At the moment of discussing this dilemma, Victor, as it were, happened to be at the blackboard, who, as it were, always happens to be near, if there is any interesting discussion. Vitya began to draw vertical lines, symbolizing the actions of CRUD, - the lines went parallel to each other and were called a, b, c, d ...

With a guitar - this is Vitya. Pasha, who is engaged in such interesting things in the company, also helped to convey his “comb” idea.

Bingo! Our files are stored in the good old a / b / c scheme, that is, the site vasya.ru will be located along the path /v/a/s/vasya.ru. We decided that the receiving party would perform the tasks in order within the same “upper” letter, but beyond its limits - asynchronously. It happened so quickly and reliably. And since the scheme Viti on the board resembled a comb, the principle was named after the programmer who was at the right time in the right place.

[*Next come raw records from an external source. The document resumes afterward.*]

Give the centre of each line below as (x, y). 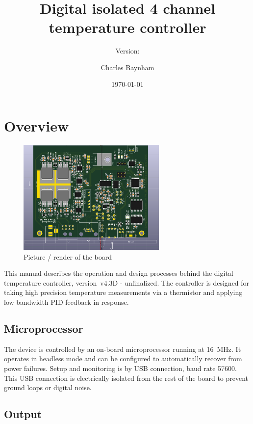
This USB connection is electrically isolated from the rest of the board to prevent (126, 378)
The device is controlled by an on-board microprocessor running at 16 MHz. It (123, 349)
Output (23, 414)
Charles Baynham (127, 67)
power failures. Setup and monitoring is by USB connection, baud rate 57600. (120, 368)
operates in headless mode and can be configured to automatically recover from (123, 358)
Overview (37, 126)
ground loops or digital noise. (48, 387)
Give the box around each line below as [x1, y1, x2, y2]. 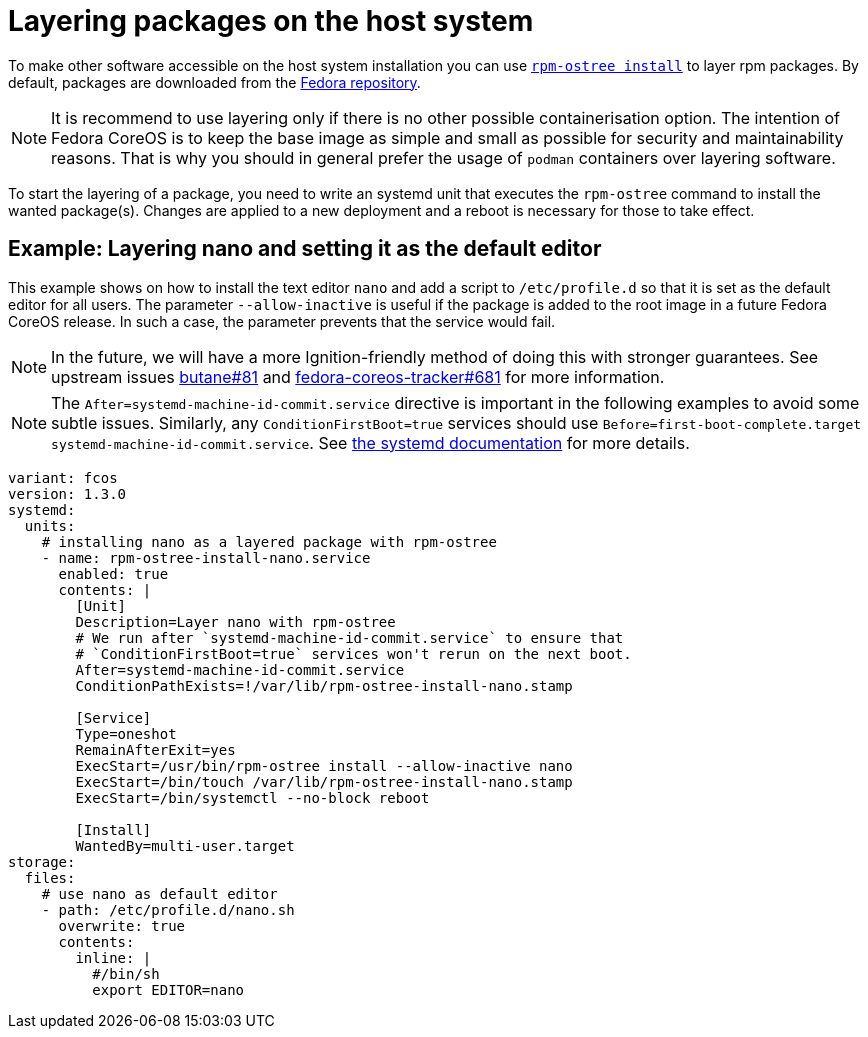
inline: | [75, 949, 152, 966]
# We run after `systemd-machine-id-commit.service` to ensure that [75, 629, 624, 646]
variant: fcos [8, 469, 118, 486]
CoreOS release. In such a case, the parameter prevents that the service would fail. [8, 312, 556, 330]
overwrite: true [58, 917, 186, 934]
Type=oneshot [75, 725, 177, 742]
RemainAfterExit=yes [75, 741, 236, 758]
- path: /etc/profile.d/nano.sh [41, 901, 295, 918]

Do not think about nanoseconds down: what to consider when testing a samopisnaya system

When there was something to test, we decided to check the synchronicity of directories in two places in the same way we did it in the distant past - namely, by Rsync in dry-run mode.

With this option, in fact, nothing happens, but the screen displays the actions that would occur: you can see all the files that need to be copied, respectively, this is the point of "non-synchronicity."

There was another problem waiting for - our Node.js exposes ctime files to the nearest milliseconds (then clogs with zeros), and Rsync, comparing files for sameness, also takes nanoseconds into account! And considers files different when they are actually the same.

One could compute and compare md5 file hashes - but this is very slow. Searches for a ready-made module capable of changing the creation time of files in UltraHD mode did not lead to anything, and I had to write my own C module for these purposes. So, a return to the sources of synchronization has brought us back to the origins of programming.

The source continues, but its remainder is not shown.